Saturday, February 26, 2011

Late Winter Quiet

I’m at my farm these waning days of winter. The snow is piled high around the buildings, as high as I can remember. It took me more than two hours with my tractor to plow out my driveway after the most recent snowstorm.

I watched a deer last night; a little doe with a thick coat of fur. She was feeding on the brush growing under the windbreak not twenty yards from the cabin.
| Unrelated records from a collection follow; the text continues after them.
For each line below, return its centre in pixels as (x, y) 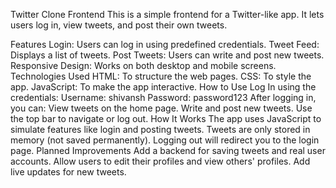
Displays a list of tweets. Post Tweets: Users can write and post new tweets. (167, 55)
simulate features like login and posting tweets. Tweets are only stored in (160, 129)
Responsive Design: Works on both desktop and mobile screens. (143, 65)
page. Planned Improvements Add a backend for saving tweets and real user (168, 150)
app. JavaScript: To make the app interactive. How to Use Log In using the (163, 87)
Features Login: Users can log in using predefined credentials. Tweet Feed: (165, 44)
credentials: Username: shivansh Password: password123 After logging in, (163, 97)
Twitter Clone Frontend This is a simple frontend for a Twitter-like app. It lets (167, 14)
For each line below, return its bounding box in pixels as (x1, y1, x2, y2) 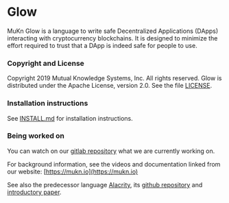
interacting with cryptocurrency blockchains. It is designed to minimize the (7, 34, 218, 42)
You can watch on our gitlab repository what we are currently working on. (7, 147, 215, 155)
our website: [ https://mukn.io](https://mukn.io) (7, 167, 138, 176)
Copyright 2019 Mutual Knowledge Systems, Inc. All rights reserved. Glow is (7, 74, 222, 82)
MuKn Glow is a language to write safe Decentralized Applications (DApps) (7, 27, 219, 35)
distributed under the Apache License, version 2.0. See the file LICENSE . (7, 82, 213, 90)
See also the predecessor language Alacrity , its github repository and (7, 180, 203, 189)
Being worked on (7, 131, 65, 141)
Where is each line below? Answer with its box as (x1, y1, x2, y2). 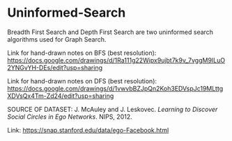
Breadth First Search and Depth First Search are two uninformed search (7, 28, 214, 36)
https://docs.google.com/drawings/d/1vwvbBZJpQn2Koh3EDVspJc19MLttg (7, 84, 224, 92)
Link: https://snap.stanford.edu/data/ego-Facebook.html (7, 126, 169, 134)
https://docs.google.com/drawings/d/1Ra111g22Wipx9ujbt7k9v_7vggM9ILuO (7, 56, 226, 64)
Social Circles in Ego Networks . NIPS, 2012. (7, 113, 132, 121)
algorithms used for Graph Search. (7, 35, 107, 43)
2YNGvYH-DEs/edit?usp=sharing (7, 63, 103, 72)
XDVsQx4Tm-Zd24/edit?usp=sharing (7, 92, 114, 100)
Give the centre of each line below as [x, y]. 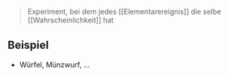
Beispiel [28, 45]
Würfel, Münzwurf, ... [55, 64]
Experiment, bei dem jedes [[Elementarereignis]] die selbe [124, 12]
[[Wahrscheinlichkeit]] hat [70, 20]
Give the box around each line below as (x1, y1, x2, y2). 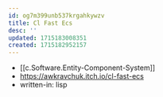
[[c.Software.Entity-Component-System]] (19, 63, 156, 72)
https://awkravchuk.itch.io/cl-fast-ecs (19, 72, 145, 81)
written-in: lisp (19, 80, 68, 90)
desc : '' (8, 26, 37, 34)
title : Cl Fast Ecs (8, 19, 73, 27)
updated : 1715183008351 (8, 33, 87, 42)
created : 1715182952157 (8, 41, 87, 49)
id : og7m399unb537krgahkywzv (8, 11, 105, 20)
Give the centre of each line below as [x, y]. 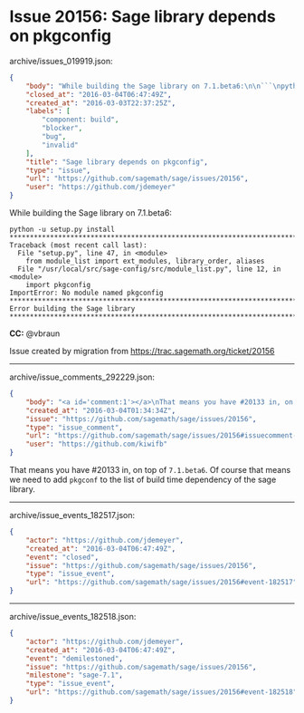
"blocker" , [62, 129]
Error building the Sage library [72, 309]
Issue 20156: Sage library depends [142, 17]
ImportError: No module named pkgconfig [87, 293]
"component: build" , [81, 120]
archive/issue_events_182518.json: [73, 617]
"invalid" [60, 145]
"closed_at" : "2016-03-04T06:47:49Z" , [99, 94]
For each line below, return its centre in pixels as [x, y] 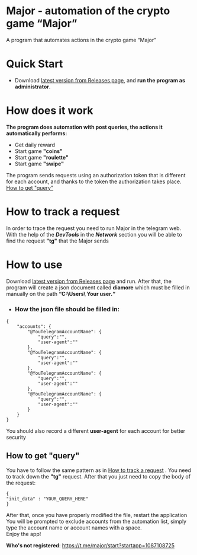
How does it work [50, 111]
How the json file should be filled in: [67, 309]
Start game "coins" [39, 151]
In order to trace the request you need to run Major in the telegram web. [94, 228]
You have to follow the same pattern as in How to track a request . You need [98, 470]
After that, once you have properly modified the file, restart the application [97, 515]
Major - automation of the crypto [88, 11]
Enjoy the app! [24, 534]
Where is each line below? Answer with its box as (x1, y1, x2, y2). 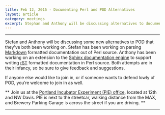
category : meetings (5, 16, 45, 21)
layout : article (5, 12, 38, 17)
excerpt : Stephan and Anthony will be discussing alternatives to (5, 21, 144, 26)
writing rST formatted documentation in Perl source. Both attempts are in (5, 60, 153, 66)
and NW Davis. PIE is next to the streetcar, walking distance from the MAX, (5, 94, 156, 101)
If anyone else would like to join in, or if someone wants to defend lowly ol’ (5, 75, 156, 81)
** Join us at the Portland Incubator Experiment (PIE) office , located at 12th (5, 89, 157, 95)
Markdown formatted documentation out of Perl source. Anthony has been (5, 50, 156, 56)
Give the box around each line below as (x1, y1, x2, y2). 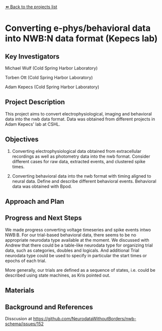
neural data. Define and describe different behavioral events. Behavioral (12, 178, 157, 184)
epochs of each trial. (5, 258, 47, 264)
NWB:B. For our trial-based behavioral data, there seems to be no (5, 232, 136, 238)
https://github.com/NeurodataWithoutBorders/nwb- (33, 316, 136, 322)
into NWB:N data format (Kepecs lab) (5, 33, 158, 44)
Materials (5, 286, 35, 295)
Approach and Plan (5, 198, 64, 206)
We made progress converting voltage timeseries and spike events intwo (5, 227, 151, 232)

Although she was up to her belly in deep snow, she appeared healthy. Even with deep snow, she appeared to move easily, albeit very slowly.

This morning, as the late February sun begins to crawl above the horizon to the east, I pull on my parka and head for the woodshed, a several times a day task in winter, as my wood stove has a never ending appetite. The thermometer reads 15 degrees. What I notice these chilly late winter mornings is the quiet—oh so quiet. The only sound is that of my boots creaking on the snow. I stop and listen to the silence—a real treat as most of my life is filled with sound.

As the first rays of sun appear, I hear it, off to the east, a cardinal shattering the silence, welcoming the new day, and welcoming the seasonal change as well.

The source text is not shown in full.